THE RECORDS section start

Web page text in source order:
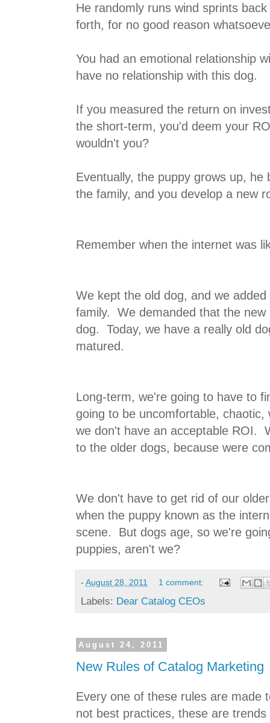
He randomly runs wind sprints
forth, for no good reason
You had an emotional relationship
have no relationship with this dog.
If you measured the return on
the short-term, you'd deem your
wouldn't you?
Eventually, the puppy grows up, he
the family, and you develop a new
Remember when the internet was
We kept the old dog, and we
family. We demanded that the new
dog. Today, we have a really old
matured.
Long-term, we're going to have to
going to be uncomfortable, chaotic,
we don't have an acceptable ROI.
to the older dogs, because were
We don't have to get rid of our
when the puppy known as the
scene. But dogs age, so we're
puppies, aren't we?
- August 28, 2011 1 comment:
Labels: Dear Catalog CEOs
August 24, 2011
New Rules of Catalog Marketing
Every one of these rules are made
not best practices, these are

THE RECORDS section end
THE RECORDS section start

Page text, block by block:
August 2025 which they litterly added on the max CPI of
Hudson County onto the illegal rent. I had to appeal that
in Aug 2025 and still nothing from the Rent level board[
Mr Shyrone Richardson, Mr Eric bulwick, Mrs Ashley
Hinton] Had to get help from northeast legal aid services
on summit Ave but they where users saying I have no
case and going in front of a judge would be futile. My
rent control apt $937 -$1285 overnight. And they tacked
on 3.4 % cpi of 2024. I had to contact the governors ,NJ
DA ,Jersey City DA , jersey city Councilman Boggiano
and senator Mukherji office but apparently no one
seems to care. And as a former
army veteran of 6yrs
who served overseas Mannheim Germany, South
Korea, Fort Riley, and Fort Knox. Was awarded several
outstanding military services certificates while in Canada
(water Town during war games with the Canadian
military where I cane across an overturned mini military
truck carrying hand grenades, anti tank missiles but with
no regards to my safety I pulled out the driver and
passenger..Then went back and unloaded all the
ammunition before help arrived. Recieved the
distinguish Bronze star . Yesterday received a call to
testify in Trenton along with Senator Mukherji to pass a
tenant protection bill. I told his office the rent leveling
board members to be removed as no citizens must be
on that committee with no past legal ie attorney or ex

THE RECORDS section end

=== ABOUT THIS EXERCISE ===
The required answer is the run of lines above, starting at the line with "army veteran of 6yrs" and ending at the line with "on that committee", reproduced exactly with both ends.

=== SOLUTION TO THE EXERCISE ===
army veteran of 6yrs
who served overseas Mannheim Germany, South
Korea, Fort Riley, and Fort Knox. Was awarded several
outstanding military services certificates while in Canada
(water Town during war games with the Canadian
military where I cane across an overturned mini military
truck carrying hand grenades, anti tank missiles but with
no regards to my safety I pulled out the driver and
passenger..Then went back and unloaded all the
ammunition before help arrived. Recieved the
distinguish Bronze star . Yesterday received a call to
testify in Trenton along with Senator Mukherji to pass a
tenant protection bill. I told his office the rent leveling
board members to be removed as no citizens must be
on that committee with no past legal ie attorney or ex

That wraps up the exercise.